Bowen, Peter 1945-
BOWEN, Peter 1945-
(Coyote Jack)
PERSONAL:
Born 1945.
ADDRESSES:
Agent—c/o Author Mail, St. Martin's Minotaur, 175 Fifth Ave., New York, NY 10027.
CAREER:
Author.
WRITINGS:
"YELLOWSTONE KELLY" SERIES; WESTERN NOVELS
Yellowstone Kelly: Gentleman and Scout, Jameson Books (Ottawa, IL), 1987.
Kelly Blue, Crown Publishers (New York, NY), 1991.
Imperial Kelly, Crown Publishers (New York, NY), 1992.
Kelly and the Three-toed Horse, St. Martin's Press (New York, NY), 2001.
"GABRIEL DU PRÉ" SERIES; MYSTERY NOVELS
Coyote Wind, St. Martin's Press (New York, NY), 1994.
Specimen Song, St. Martin's Press (New York, NY), 1995.
Wolf, No Wolf (also see below), St. Martin's Press (New York, NY), 1996.
Notches (also see below), St. Martin's Press (New York, NY), 1997.
Thunder Horse, St. Martin's Press (New York, NY), 1998.
Long Son, St. Martin's Press (New York, NY), 1999.
The Stick Game, St. Martin's Minotaur (New York, NY), 2000.
Cruzatte and Maria, St. Martin's Minotaur (New York, NY), 2001.
Ash Child, St. Martin's Minotaur (New York, NY), 2002.
Wolf, No Wolf; and Notches: The Third and Fourth Montana Mysteries Featuring Gabriel Du Pré, St. Martin's Minotaur (New York, NY), 2002.
Badlands, St. Martin's Minotaur (New York, NY), 2003.
The Tumbler, St. Martin's Minotaur (New York, NY), 2004.
Also author, under pseudonym Coyote Jack, of a column about life in the modern American West.
SIDELIGHTS:
In his two fiction series about the American West, author Peter Bowen has created central characters who possess wisdom, wry wit, a respect for nature and tradition, and a contempt for the intrusions into and disruptions of the old ways of life. His first series, featuring Luther Sage "Yellowstone" Kelly, is set in the late nineteenth century and combines a tall-tale style and historical characters in adventures that have been compared to the novels of Thomas Berger. Bowen's Gabriel Du Pré books are set in modern times and feature murder mysteries that highlight the cultural conflict between the lives of Montana ranchers and Native Americans with intruding tourists, yuppies, environmentalists, and big corporations.
Bowen's Yellowstone Kelly is a scout who possesses the modesty and wisdom of a mountain man, and a respect for Native Americans matched only by his penetratingly humorous observations.

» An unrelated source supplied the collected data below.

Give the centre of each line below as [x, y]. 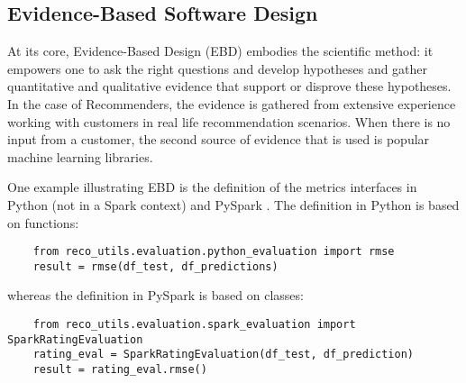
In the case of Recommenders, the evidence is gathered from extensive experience [232, 103]
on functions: [43, 222]
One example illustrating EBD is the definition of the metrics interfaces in [212, 187]
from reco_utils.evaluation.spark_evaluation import [194, 325]
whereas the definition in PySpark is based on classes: [155, 295]
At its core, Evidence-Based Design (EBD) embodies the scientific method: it [220, 51]
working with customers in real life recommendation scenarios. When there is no [229, 121]
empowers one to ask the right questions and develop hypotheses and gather [218, 68]
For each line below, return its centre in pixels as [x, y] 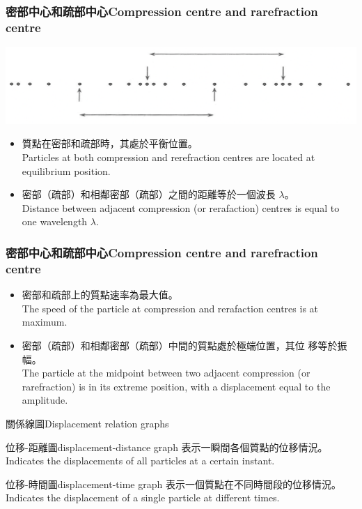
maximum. [45, 322]
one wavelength [55, 221]
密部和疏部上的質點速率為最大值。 [100, 295]
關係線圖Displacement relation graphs [87, 423]
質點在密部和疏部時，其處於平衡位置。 [110, 143]
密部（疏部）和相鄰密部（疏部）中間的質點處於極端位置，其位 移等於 [180, 345]
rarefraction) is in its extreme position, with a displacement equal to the [176, 386]
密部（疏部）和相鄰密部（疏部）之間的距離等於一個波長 [149, 194]
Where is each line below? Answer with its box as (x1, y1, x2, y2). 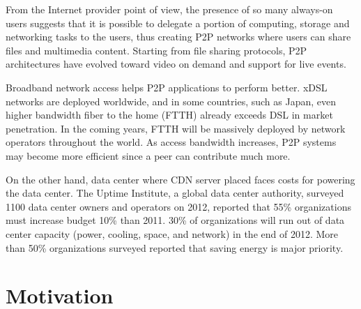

First appearing in Yellowstone Kelly: Gentleman and Scout, he finds himself repeatedly taking on the role of reluctant hero as he is compelled to assist Colonel Nelson Miles's destruction of the Nez Percé and, later in the novel, finds himself in southern Africa fighting the Zulus in the Boer War. Although the subject matter can be grim, according to critics, Kelly's perspective on these historical events lambastes the ways of Western civilization with pinpoint accuracy. Noting that "Bowen gets it right" when he describes the life and attitude of the mountain men Kelly represents, Linda Hasselstrom asserted in her Bloomsbury Review article that in addition to the humor in the tale, "Bowen also manages some powerful commentary on history."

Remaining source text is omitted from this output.